What’s still quite effective though is the ’spam quiz’ idea. A bot will have a seriously hard time answering trivial questions, especially if each blog uses a different one. It defeats all spam except for manual spam of course. If your blog happens to be in a non-english language the protection is even better because manual spammers will need to understand the language the question was written in

I must admit though, I haven’t seen much of the really smart bots yet. My own blog doesn’t have any protection enabled at all at the moment. I use a custom AJAX comment submission scheme. There’s no form action to be scraped. Instead the form submission is hidden inside the javascript. A bot which executes the javascript would be able to beat this but… so far this has never happened on my weblog. When it does I’ll need to throw in the spam quiz thing.

If you combine the spamquiz thing with a cookie to remember the answer I think it’s as unobtrusive as possible. Unlike captcha’s, blind people can use it and it can’t be beaten with any script (except for hardcore AI maybe). It’s a ridiculously lo-fi solution compared to SK2, Akismet, Hashcash or AJAX stuff but it works INCREDIBLY well.

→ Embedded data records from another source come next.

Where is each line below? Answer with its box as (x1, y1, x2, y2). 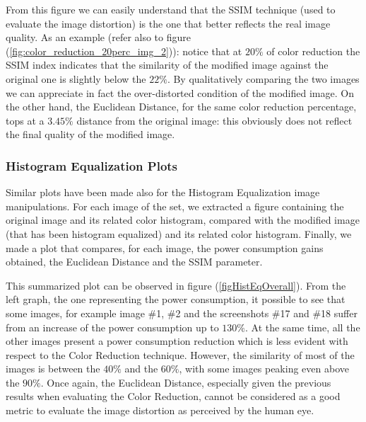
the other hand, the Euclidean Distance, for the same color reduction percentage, (6, 99, 357, 114)
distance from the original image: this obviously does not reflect (76, 113, 353, 127)
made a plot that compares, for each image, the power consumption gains (6, 240, 324, 255)
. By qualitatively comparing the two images (167, 71, 360, 86)
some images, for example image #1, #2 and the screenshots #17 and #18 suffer (6, 305, 358, 320)
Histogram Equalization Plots (6, 156, 178, 174)
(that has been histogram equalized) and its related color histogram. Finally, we (6, 226, 352, 241)
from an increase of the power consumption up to (6, 319, 219, 334)
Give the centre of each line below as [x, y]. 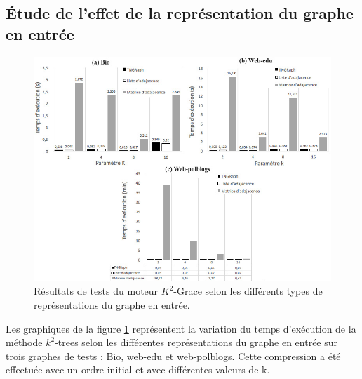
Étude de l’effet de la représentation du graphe [180, 13]
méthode [24, 342]
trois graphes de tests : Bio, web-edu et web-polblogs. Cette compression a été [173, 355]
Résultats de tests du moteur [96, 291]
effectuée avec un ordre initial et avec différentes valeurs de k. [138, 370]
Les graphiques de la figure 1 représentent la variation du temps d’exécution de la [181, 328]
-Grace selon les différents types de [248, 291]
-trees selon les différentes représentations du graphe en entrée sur [196, 342]
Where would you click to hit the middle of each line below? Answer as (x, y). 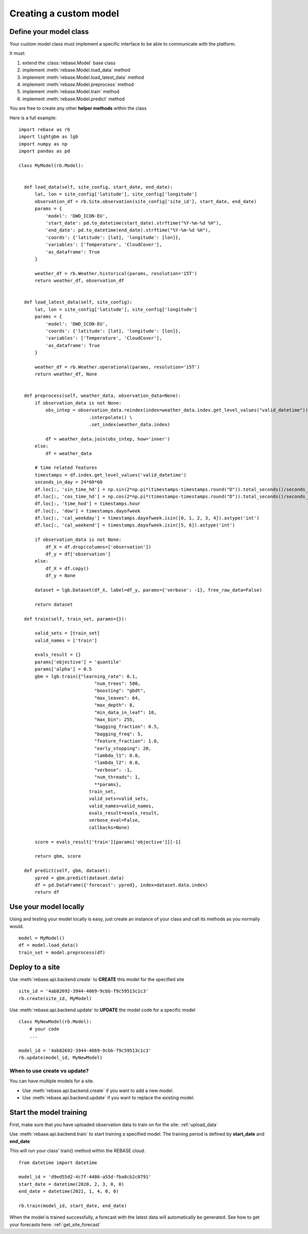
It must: (17, 53)
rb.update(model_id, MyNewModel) (61, 1058)
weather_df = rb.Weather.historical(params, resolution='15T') (116, 273)
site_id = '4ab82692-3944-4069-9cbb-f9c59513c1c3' (84, 991)
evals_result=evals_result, (124, 813)
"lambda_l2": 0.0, (117, 763)
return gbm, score (58, 856)
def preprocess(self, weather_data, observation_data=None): (102, 396)
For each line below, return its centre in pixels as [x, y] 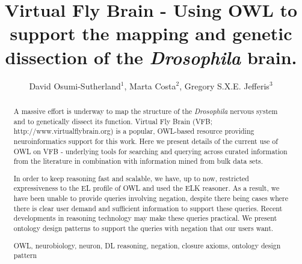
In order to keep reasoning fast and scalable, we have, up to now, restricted [131, 178]
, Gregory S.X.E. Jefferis [224, 85]
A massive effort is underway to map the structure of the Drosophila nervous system [146, 111]
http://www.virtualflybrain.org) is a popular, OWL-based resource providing [134, 131]
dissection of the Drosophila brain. [151, 57]
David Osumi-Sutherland [75, 85]
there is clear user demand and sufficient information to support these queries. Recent [148, 208]
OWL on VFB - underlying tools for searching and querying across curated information [150, 151]
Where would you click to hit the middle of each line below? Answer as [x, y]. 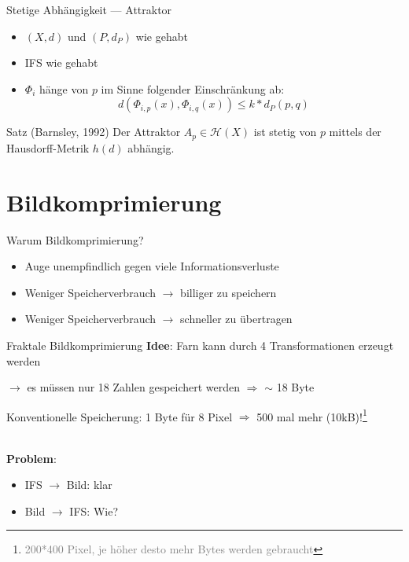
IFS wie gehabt [61, 62]
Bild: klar [89, 485]
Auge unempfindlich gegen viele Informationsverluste [152, 266]
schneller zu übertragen [236, 319]
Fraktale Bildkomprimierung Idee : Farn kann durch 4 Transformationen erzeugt [200, 345]
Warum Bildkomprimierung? [75, 239]
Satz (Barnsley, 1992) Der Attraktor [94, 132]
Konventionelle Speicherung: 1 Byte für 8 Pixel [120, 416]
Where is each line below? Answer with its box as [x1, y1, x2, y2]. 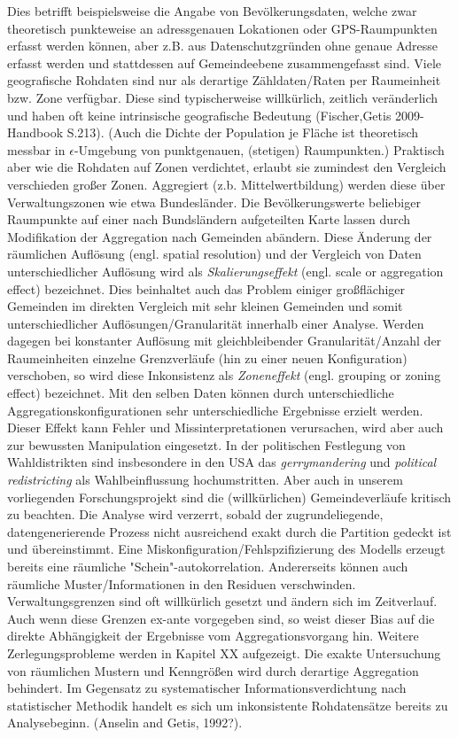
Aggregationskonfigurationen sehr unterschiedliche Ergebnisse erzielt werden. [7, 400, 423, 419]
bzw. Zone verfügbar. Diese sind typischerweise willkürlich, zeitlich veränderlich [7, 88, 439, 106]
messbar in [7, 140, 66, 159]
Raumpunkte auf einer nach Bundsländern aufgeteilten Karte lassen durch [7, 210, 411, 229]
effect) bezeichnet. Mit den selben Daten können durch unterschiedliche [7, 384, 394, 402]
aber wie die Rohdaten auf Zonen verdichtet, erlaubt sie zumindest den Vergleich [7, 158, 446, 176]
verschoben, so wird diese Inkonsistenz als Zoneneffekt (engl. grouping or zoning [7, 366, 441, 385]
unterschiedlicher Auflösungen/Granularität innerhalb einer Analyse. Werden [7, 314, 424, 332]
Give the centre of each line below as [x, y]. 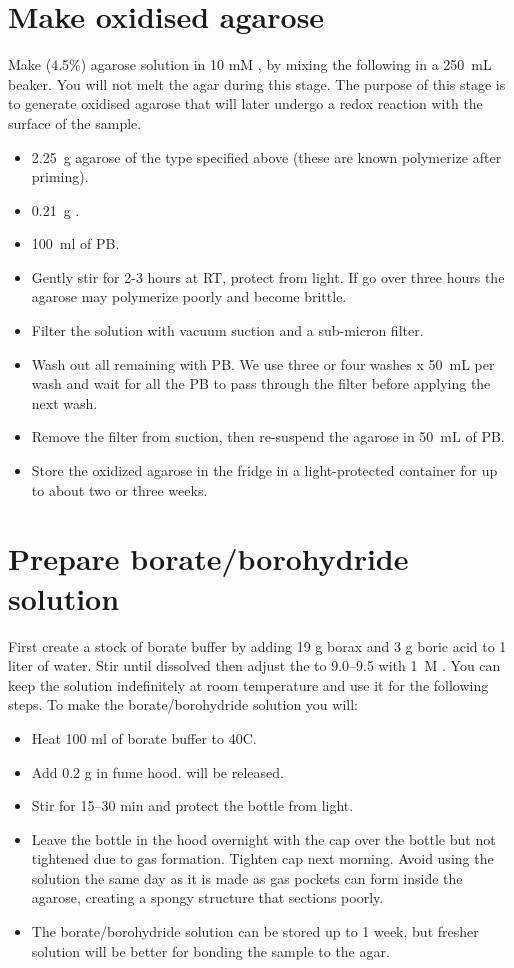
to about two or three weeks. [119, 489]
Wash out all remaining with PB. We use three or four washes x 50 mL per [263, 363]
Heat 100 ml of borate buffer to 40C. [144, 737]
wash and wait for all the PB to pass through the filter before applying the [261, 383]
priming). [60, 176]
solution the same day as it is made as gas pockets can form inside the [247, 877]
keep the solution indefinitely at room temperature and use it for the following [248, 684]
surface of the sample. [75, 122]
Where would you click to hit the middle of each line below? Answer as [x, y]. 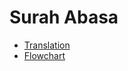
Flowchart [44, 55]
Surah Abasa [64, 17]
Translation [47, 45]
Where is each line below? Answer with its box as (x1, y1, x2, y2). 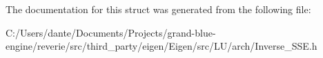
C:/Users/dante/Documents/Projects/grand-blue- (6, 25, 216, 39)
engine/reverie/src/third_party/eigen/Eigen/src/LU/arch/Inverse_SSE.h (6, 39, 317, 53)
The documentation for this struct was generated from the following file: (6, 2, 311, 16)
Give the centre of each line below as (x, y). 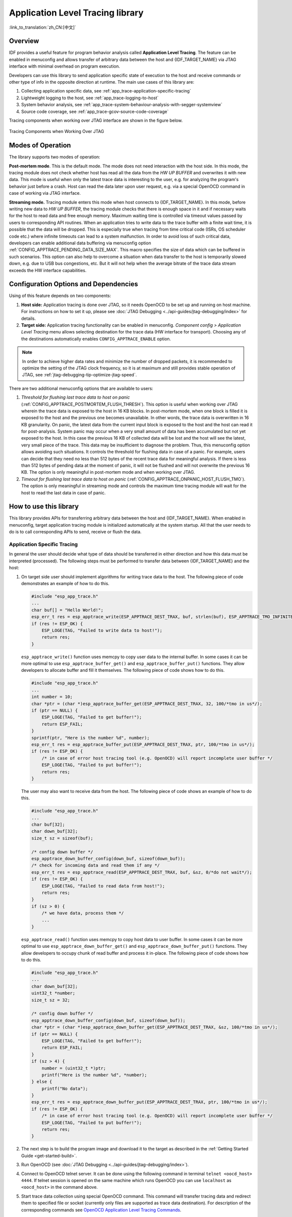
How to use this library (44, 507)
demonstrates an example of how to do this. (65, 583)
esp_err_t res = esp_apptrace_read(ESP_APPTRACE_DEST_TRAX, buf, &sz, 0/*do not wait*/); (142, 872)
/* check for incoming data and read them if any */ (96, 866)
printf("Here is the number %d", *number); (94, 1075)
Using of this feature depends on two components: (60, 296)
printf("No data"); (65, 1088)
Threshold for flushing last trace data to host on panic (75, 397)
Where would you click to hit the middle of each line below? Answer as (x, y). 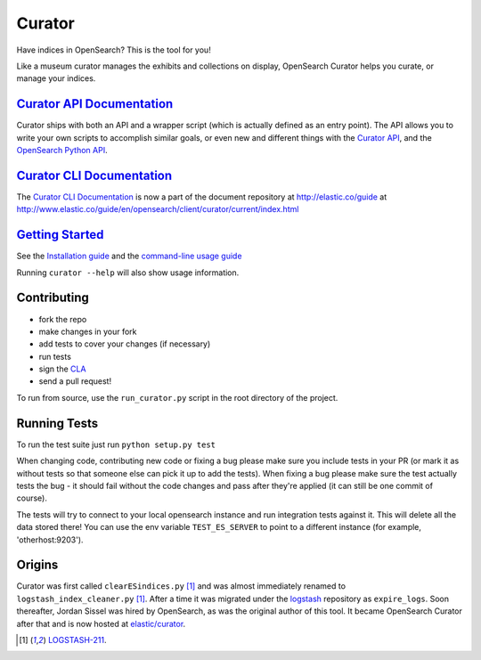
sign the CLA (62, 369)
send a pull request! (75, 381)
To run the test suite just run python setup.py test (116, 444)
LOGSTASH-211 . (77, 640)
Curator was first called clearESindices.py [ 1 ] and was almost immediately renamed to (181, 586)
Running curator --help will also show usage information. (128, 273)
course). (32, 498)
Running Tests (57, 423)
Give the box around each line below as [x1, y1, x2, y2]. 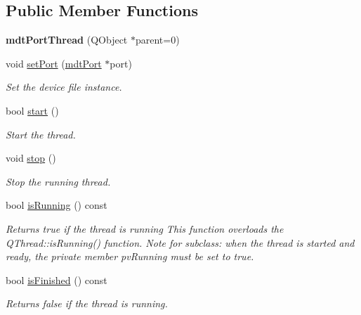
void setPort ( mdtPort [6, 56, 102, 70]
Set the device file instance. [6, 79, 122, 94]
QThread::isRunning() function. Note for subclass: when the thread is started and [6, 235, 355, 250]
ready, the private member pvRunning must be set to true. [6, 249, 254, 264]
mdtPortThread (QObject [6, 32, 128, 47]
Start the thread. [6, 127, 76, 141]
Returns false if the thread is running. [6, 296, 168, 311]
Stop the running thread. [6, 174, 111, 188]
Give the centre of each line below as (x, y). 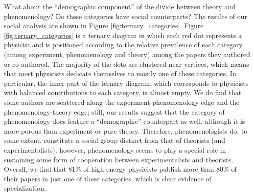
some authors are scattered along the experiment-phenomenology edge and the (122, 102)
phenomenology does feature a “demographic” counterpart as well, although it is (125, 121)
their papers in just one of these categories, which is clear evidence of (108, 178)
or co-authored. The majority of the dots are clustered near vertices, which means (127, 64)
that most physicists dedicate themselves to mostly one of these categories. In (120, 73)
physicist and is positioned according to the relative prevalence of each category (123, 45)
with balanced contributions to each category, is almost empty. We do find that (123, 92)
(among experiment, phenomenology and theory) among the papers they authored (127, 54)
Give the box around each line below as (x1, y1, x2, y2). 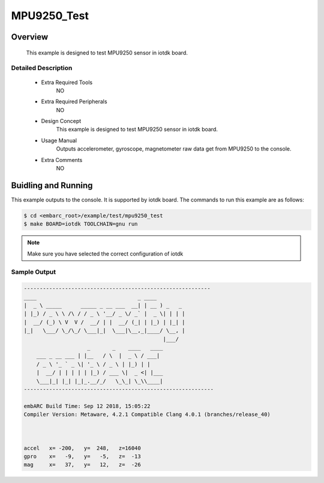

March 23, 2006, 9:20 pm 60.56.229.13 blocked hashcash violation: (Your site is amaizing. Can I share some
March 23, 2006, 9:35 pm 200.242.249.70 blocked hashcash violation: (It looks like you really had a nice time
March 23, 2006, 10:39 pm 68.87.76.148 blocked hashcash violation: (I like your website alot…its lots of f

And it just keeps on going. Check it out though. Maybe there is something from it that you can add, or vice versa. Marco, the author, also makes WP plugins.

Fini

Indeed, I mentioned that in the comments above, but basically I am not at all surprised and can think of many ways spambots could be driving browsers… Unfortunately that means all filtering systems relying on “imperfections” of spambots (the way they would miss small details in headers and such) are gonna become irrelevant eventually. Since it was never something I relied on that much, this is not the end of it for now… But we’ll need to work on other areas to catch spambots…

Hi Dr. Dave,
Regarding your comments about spambots mimicking users, I think it’s a fair assumption that most spambots are actually remote controlled browser clients, I have made this kind app for a web-test tool and it really made things simpler for simulation purposes because of JS, CSS+IMG loading, headers etc. are all the real deal.

Peaceout

From one student to another – Spam Karma is one of the best things about Word Press. In my opinion, without Spam Karm, I wouldn’t even use Word Press. So thanks a millin for making it, keeping it up to date – and keeping it so incredibly painless!

I don’t have much money over, but I’m certainly willing to help write FAQs. Let me know!